The coronavirus pandemic has derailed Japan’s economic recovery, with supply chain disruptions adversely affecting its manufacturing sector. The global suspension of air travel and the Tokyo Olympics Games’ delay have also hurt its retail and hospitality sectors. Despite the coronavirus pandemic, Japan’s real estate market has withstood its impact, especially the office and logistics sectors. These sectors have enjoyed steady rental growth and investment demand. We expect a moderate rebound in Japan’s economy in 2021, with the manufacturing sector, supported by rising domestic demand, already in recovery mode. We also expect the Bank of Japan to maintain its loose monetary policy, which provides further support to asset prices. Office and logistics rent should remain resilient for 2021. Meanwhile, the potential resumption of international travel and the Tokyo Olympic Games will boost tourism, which will underpin hospitality REITs.

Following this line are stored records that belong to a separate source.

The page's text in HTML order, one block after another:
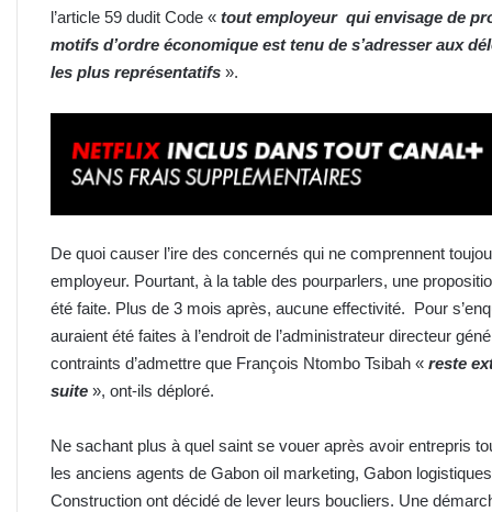
l’article 59 dudit Code « tout employeur qui envisage de
motifs d’ordre économique est tenu de s’adresser aux
les plus représentatifs ».
De quoi causer l’ire des concernés qui ne comprennent
employeur. Pourtant, à la table des pourparlers, une
été faite. Plus de 3 mois après, aucune effectivité. Pour
auraient été faites à l’endroit de l’administrateur directeur
contraints d’admettre que François Ntombo Tsibah « reste
suite », ont-ils déploré.
Ne sachant plus à quel saint se vouer après avoir entrepris
les anciens agents de Gabon oil marketing, Gabon
Construction ont décidé de lever leurs boucliers. Une
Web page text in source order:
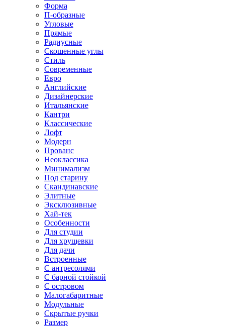
Форма
П-образные
Угловые
Прямые
Радиусные
Скошенные углы
Стиль
Современные
Евро
Английские
Дизайнерские
Итальянские
Кантри
Классические
Лофт
Модерн
Прованс
Неоклассика
Минимализм
Под старину
Скандинавские
Элитные
Эксклюзивные
Хай-тек
Особенности
Для студии
Для хрущевки
Для дачи
Встроенные
С антресолями
С барной стойкой
С островом
Малогабаритные
Модульные
Скрытые ручки
Размер
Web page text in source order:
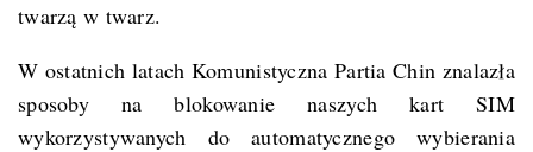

Singapore, as an open economy and transportation hub, has been heavily hit by the coronavirus pandemic. However, its manufacturing sector, especially pharmaceutical, has remained relatively robust, which has helped mitigate some of the business impacts from the pandemic outbreak.  We expect Singapore’s economy to continue to recover. The city-state is likely to be a major beneficiary of the shift in global trade towards regionalisation. Given its strong manufacturing base and its position as a key financial and service centre for the ASEAN region, it stands to gain as the global manufacturing supply chain restructures.

We are positive on Singapore REITs, especially industrial REITs, because their valuations are attractive.


Hong Kong will likely face challenges from multiple fronts in the aftermath of social unrests in the second half of 2019. The city is also still coping with the impacts of the pandemic.

A critical challenge is its need to maintain its position as an international financial centre in a polarised world defined by China-US tensions. Separately, it must find new growth drivers while re-adjusting in a post-pandemic world where tourists’ behavioural patterns and corporates’ real estate demand have changed. We expect Hong Kong to enter a period of economic uncertainty which will continue to put downward pressure on commercial rents. Among the Hong Kong REITs, we expect retail REITs that focus on non-discretionary spending to outperform.